And one of the things Kai says is actually one way to compare. Kafka brokers are relatively dumb in terms of delivery. Be careful, it's still very complicated how it's done; replication, readers, rebalancing and things like that. It doesn't do much to get right to segments and to partitions and to read. JMS brokers, on the other hand, tend to be a lot more… I won’t say smarter, but have a lot more features like filtering, routing and things like that. It was made in different times for different purposes. Are these filterings and routings being used today? Yes, they’re still used. But I wouldn’t say less than before. We tend to have specific applications that will read and do a specific routing after that. Like what Kai mentioned, Camel [does that]. 

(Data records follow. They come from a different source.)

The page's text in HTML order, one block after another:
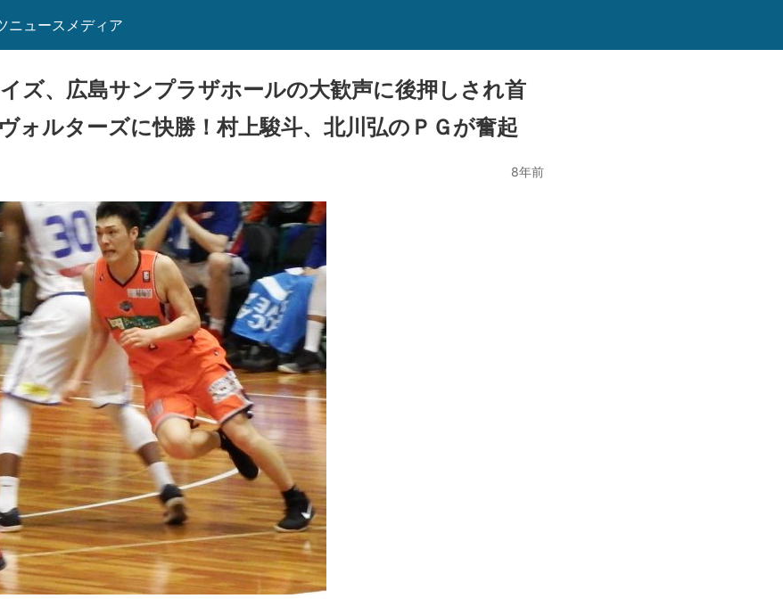
ニュースメディア
ズ、広島サンプラザホールの大歓声に後押しされ首
ォルターズに快勝！村上駿斗、北川弘のＰＧが奮起
8年前
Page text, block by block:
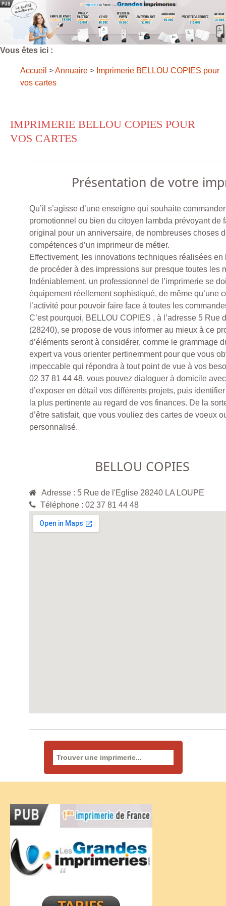
Vous êtes ici :
Accueil >Annuaire > Imprimerie BELLOU COPIES pour
vos cartes
IMPRIMERIE BELLOU COPIES POUR
VOS CARTES
Présentation de votre
Qu’il s’agisse d’une enseigne qui souhaite
promotionnel ou bien du citoyen lambda prévoyant de
original pour un anniversaire, de nombreuses choses
compétences d’un imprimeur de métier.
Effectivement, les innovations techniques réalisées en
de procéder à des impressions sur presque toutes les
Indéniablement, un professionnel de l’imprimerie se
équipement réellement sophistiqué, de même qu’une
l’activité pour pouvoir faire face à toutes les
C’est pourquoi, BELLOU COPIES , à l’adresse 5 Rue
(28240), se propose de vous informer au mieux à ce
d’éléments seront à considérer, comme le grammage
expert va vous orienter pertinemment pour que vous
impeccable qui répondra à tout point de vue à vos
02 37 81 44 48, vous pouvez dialoguer à domicile
d’exposer en détail vos différents projets, puis
la plus pertinente au regard de vos finances. De la
d’être satisfait, que vous vouliez des cartes de voeux
personnalisé.
BELLOU COPIES
Adresse : 5 Rue de l'Eglise 28240 LA LOUPE
Téléphone : 02 37 81 44 48
Rechercher
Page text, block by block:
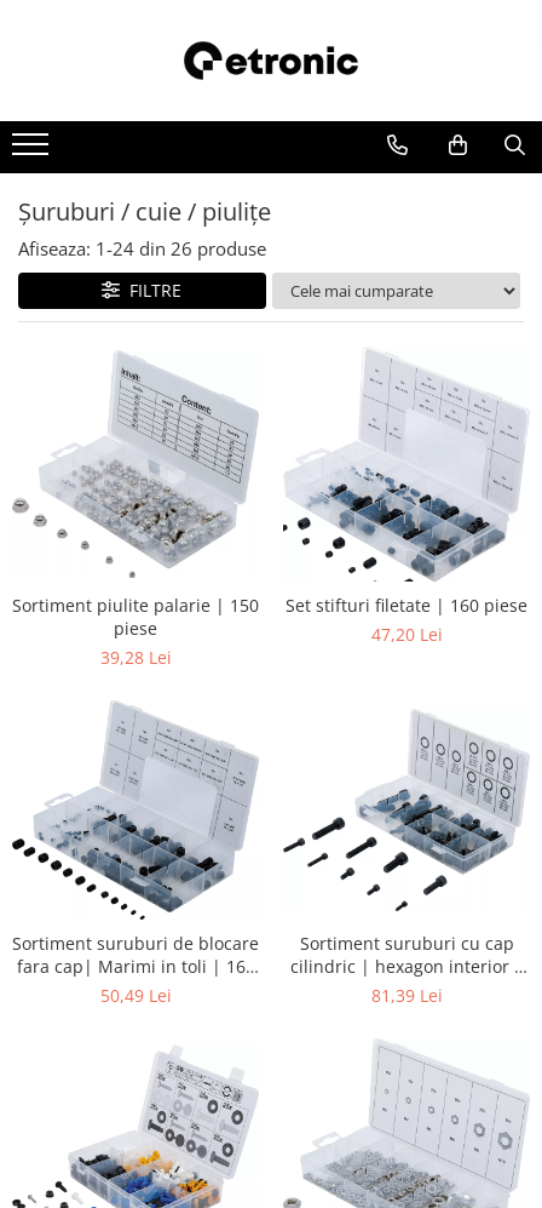
Şuruburi / cuie / piuliţe
Afiseaza: 1-24 din 26 produse
FILTRE
Sortiment piulite palarie | 150
piese
39,28 Lei
Set stifturi filetate | 160 piese
47,20 Lei
Sortiment suruburi de blocare
fara cap| Marimi in toli | 160
piese
50,49 Lei
Sortiment suruburi cu cap
cilindric | hexagon interior |
106 piese
81,39 Lei
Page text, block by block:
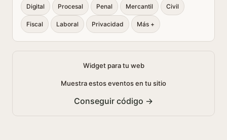
Digital Procesal Penal Mercantil Civil
Fiscal Laboral Privacidad Más +
Widget para tu web
Muestra estos eventos en tu sitio
Conseguir código →
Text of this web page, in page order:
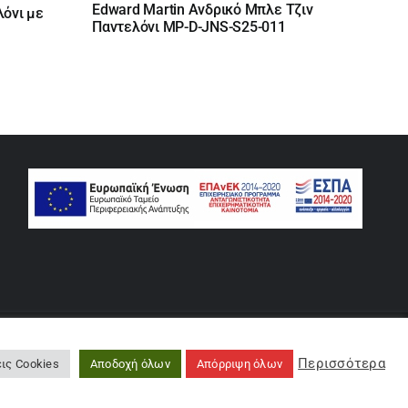
με
was:
τιμή
Edward Martin Ανδρικό Μπλε Τζιν
Παντελόνι MP-D-JNS-S25-011
Cookies Αποδοχή όλων Απόρριψη όλων Περισσότερα

So, you will do that on the consumer side but not necessarily on the broker side. But you have this possibility about replayability, I completely agree. JMS has not been designed for replayability at all. I would say when JMS was designed, it was just not a requirement. We were not doing so much data in motion  like we do today. The explosion of the number of data we are collecting every single day, even just right now, has just completely changed. 

And yes, this data in motion and this replayability are key now in some use cases, but 20 years ago they were not. And that's why it was not necessarily a part of the API. As I said, for request-reply, don't do that with Kafka. Kafka's not necessarily made for that. [And] don't try to implement replayability with JMS. It has not been really designed for that. You are going to have lots of headaches trying to make it work. Yeah, sure. I can make it work on my machine. No problem, [but] that's not a production system.

Kai Waehner

And the funny thing is really how much in agreement we are. I'm not surprised about this. The audience might be simply because these are very different systems with very different benefits. I have a few comments also on what you said, whereas again, I more or less agree. So, the most interesting thing was the last thing you said, where now we have more “data in motion,” as you call it. I talk to customers and for me, it's often hard because I'm in the early stages with our customers, and I need to explain this paradigm shift. So, it's very different from the past. 

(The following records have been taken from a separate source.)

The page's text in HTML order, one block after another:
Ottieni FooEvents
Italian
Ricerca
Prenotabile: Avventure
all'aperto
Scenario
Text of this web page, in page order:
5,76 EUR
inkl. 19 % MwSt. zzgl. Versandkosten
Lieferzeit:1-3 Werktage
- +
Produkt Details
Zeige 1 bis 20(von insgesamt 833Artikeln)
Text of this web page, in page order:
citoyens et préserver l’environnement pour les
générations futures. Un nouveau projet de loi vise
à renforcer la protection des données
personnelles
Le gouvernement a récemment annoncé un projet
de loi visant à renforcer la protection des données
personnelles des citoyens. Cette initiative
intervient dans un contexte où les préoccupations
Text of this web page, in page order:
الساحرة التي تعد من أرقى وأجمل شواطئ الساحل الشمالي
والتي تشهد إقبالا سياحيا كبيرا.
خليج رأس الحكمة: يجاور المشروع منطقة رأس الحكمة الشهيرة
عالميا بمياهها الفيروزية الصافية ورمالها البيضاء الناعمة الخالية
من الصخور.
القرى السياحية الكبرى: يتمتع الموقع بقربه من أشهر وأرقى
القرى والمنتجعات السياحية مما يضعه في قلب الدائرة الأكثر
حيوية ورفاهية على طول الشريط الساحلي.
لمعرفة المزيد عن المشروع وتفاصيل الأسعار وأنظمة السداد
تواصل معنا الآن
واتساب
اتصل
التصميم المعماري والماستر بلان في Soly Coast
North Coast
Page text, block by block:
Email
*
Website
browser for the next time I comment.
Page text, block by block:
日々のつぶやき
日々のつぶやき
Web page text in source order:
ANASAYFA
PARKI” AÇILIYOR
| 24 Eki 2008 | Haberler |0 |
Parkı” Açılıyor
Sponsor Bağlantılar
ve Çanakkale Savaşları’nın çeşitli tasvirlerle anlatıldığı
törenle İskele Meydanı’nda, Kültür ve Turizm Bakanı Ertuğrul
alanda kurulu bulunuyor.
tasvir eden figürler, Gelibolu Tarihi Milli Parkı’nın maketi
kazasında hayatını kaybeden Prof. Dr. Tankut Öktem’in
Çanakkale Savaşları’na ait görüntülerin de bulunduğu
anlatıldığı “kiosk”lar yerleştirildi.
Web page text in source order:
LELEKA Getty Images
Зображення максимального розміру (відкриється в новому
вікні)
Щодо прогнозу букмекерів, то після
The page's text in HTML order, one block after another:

So, in the past systems were built, like, you have a message, you send it somewhere, you store it in a database and then you have a web service calling it again, right? So this is an old pattern. This is what JMS was built for and it works very well. So, again, as Clement says, don't try to rebuild RPC or remote procedure calls with the web service APIs and request-reply with Kafka. That's not how it works. 

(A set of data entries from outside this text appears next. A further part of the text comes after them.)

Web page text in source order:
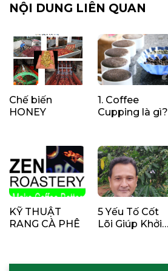
NỘI DUNG LIÊN QUAN
Chế biến
HONEY
1. Coffee
Cupping là gì?
KỸ THUẬT
RANG CÀ PHÊ
5 Yếu Tố Cốt
Lõi Giúp Khởi
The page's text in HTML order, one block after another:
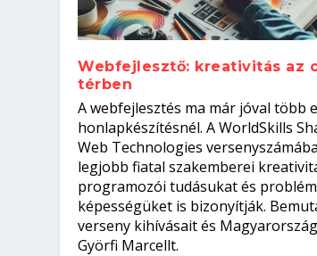
Kitalálod, mire
Írta: Tóth Mónika |2026. augusztus. 4.| Kvíz
Nem sikerült az
Írta: Oláh Erika |2026. augusztus. 4.| Iskolák
Szoftverfejlesztő:
el a világversenyt...
Írta: Szakmát Szerzek | 2026. augusztus. 3.|
Digitális detox –
Írta: Oláh Erika |2026. augusztus. 3.|
Webfejlesztő: kreativitás az
térben
A webfejlesztés ma már jóval több
honlapkészítésnél. A WorldSkills
Web Technologies
legjobb fiatal szakemberei
programozói tudásukat és
képességüket is bizonyítják.
verseny kihívásait és
Györfi Marcellt.
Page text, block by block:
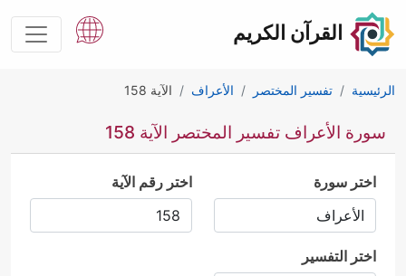
القرآن الكريم
الرئيسية تفسير المختصر الأعراف الآية 158
سورة الأعراف تفسير المختصر الآية 158
اختر سورة اختر رقم الآية
اختر التفسير
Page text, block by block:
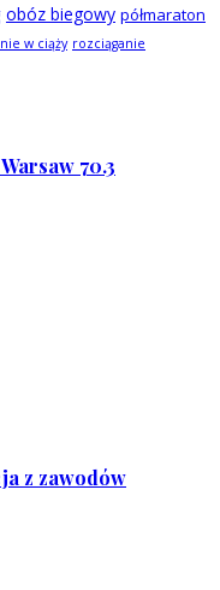
obóz biegowy półmaraton
w ciąży rozciąganie
70.3
z zawodów
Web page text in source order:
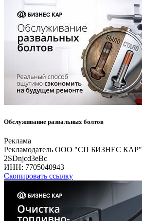
Обслуживание развальных болтов
Реклама
Рекламодатель ООО "СП БИЗНЕС КАР"
2SDnjcd3eBc
ИНН: 7705040943
Скопировать ссылку
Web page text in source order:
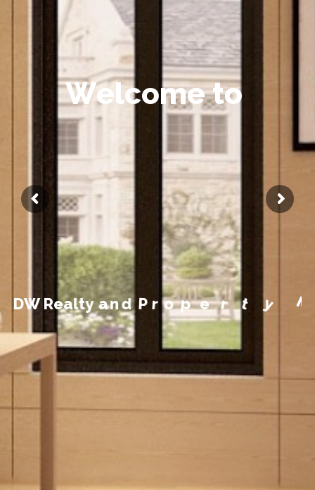
Welcome to
DW RealtyandP ropertyManag em e
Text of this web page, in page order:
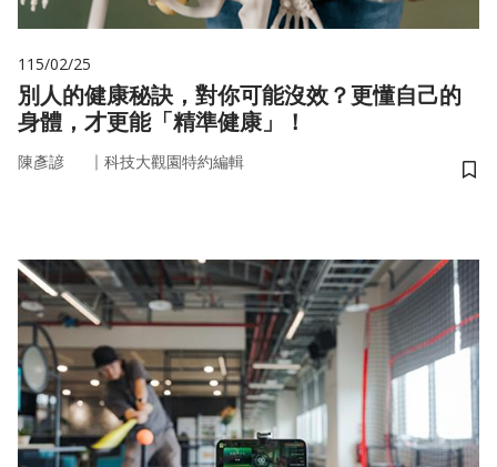
115/02/25
別人的健康秘訣，對你可能沒效？更懂自己的
身體，才更能「精準健康」！
陳彥諺 ｜ 科技大觀園特約編輯
儲
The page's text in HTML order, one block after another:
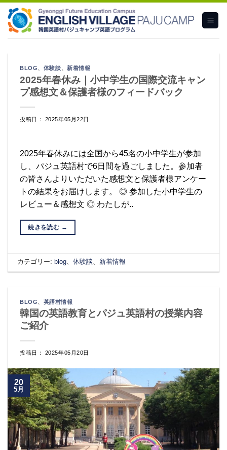
content
BLOG、 体験談、新着情報
2025年春休み｜小中学生の国際交流キャン
プ感想文＆保護者様のフィードバック
投稿日： 2025年05月22日
2025年春休みには全国から45名の小中学生が参加
し、パジュ英語村で6日間を過ごしました。参加者
の皆さんよりいただいた感想文と保護者様アンケー
トの結果をお届けします。 ◎ 参加した小中学生の
レビュー＆感想文 ◎ わたしが..
続きを読む →
カテゴリー: blog 、体験談 新着情報
BLOG、 英語村情報
韓国の英語教育とパジュ英語村の授業内容
ご紹介
投稿日： 2025年05月20日
20
5月
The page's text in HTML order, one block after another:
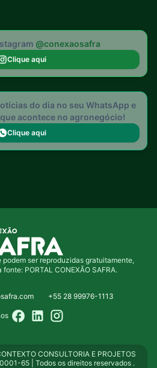
@conexaosafra
Clique aqui
do dia no seu WhatsApp e
acontece no agronegócio!
Clique aqui
podem ser reproduzidas gratuitamente,
PORTAL CONEXÃO SAFRA.
+55 28 99976-1113
CONSULTORIA E PROJETOS
65 | Todos os direitos reservados .
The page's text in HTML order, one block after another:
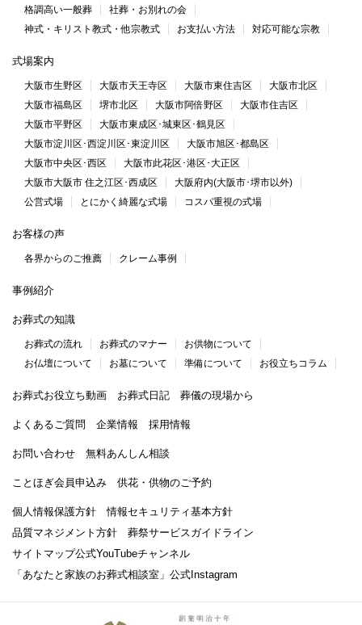
格調高い一般葬
社葬・お別れの会
神式・キリスト教式・他宗教式
お支払い方法 対応可能な宗教
式場案内
大阪市生野区 大阪市天王寺区 大阪市東住吉区
大阪市北区
大阪市福島区
堺市北区 大阪市阿倍野区
大阪市住吉区
大阪市平野区
大阪市東成区･城東区･鶴見区
大阪市淀川区･西淀川区･東淀川区
大阪市旭区･都島区
大阪市中央区･西区
大阪市此花区･港区･大正区
大阪市大阪市 住之江区･西成区
大阪府内(大阪市･堺市以外)
公営式場
とにかく綺麗な式場 コスパ重視の式場
お客様の声
各界からのご推薦 クレーム事例
事例紹介
お葬式の知識
お葬式の流れ お葬式のマナー
お供物について
お仏壇について
お墓について 準備について お役立ちコラム
お葬式お役立ち動画 お葬式日記 葬儀の現場から
よくあるご質問 企業情報 採用情報
お問い合わせ 無料あんしん相談
ことほぎ会員申込み 供花・供物のご予約
個人情報保護方針
情報セキュリティ基本方針
品質マネジメント方針
葬祭サービスガイドライン
サイトマップ公式YouTubeチャンネル
「あなたと家族のお葬式相談室」 公式Instagram

With Kafka, you have the data in motion, it's continuously flowing. That's a new thing for many people, and that's the hard part about it. But for many of the use-cases you build today –  and it doesn't matter what industry you're in – it's a huge added value if you can act on data in real time, and that's more than just storing in a database and waiting until someone picks it up later. It's about continuously correlating the data. And this is the huge strength of Kafka. 

And again, we are not just talking about the messaging part because that's still just sending data from A to B, whatever the producer and consumer are. The correlation is the huge, powerful part. And then with Kafka, it is a huge advantage that you have an end-to-end platform with a single infrastructure. I've seen customers that try to build similar things with a messaging broker with an integration framework like Camel, then also with a correlation layer, a stream processing framework like Flink maybe, and still they needed some other persistence to start a data long term for replaying it later, for using it for data science, for using it for compliance, regular, to reporting, and so on. With Kafka, you get the role stack end to end in a single platform. And especially when you're not talking about analytics, but about transactional workloads, the customer will be very happy if it's only one platform in one vendor and one support behind that model. 

And that's, I think, one of the key differences, but once again don't try to reimplement your RPC and well known design patterns with Kafka. It works differently, and this is the paradigm shift, which provides the “data in motion” concepts, but it's very different. And this is not just true for Kafka, but it's the same for when you use Apache Flink or anything else. It's a very different paradigm about how to use data continuously in real time. You have concepts like “Sliding Windows,” [where] you always monitor the data of the last 30 seconds continuously. That's something that's built into Kafka because it's an event streaming platform. 

But that's not what a message broker does for you. And you need an additional tool for that. And I think that's really the key foundational difference. And then one other thing which Clement already mentioned several times is about the operations complexity. And here as well,  we are in total agreement. So, Kafka is built as a distributed system. And while you can use it on your development laptop as a single broker and client, the same is actually true where you see some edge use cases where you deploy a single broker, like in a drone, in a hardware, but that's an initial use case. [In] 99% of cases, Kafka is used as a 24/7 highly relative system. And therefore, it's a distributed system. It has huge advantages for business continuity, guaranteed no data loss and no downtime even if systems go down. That's also where Kubernetes and so come into play. 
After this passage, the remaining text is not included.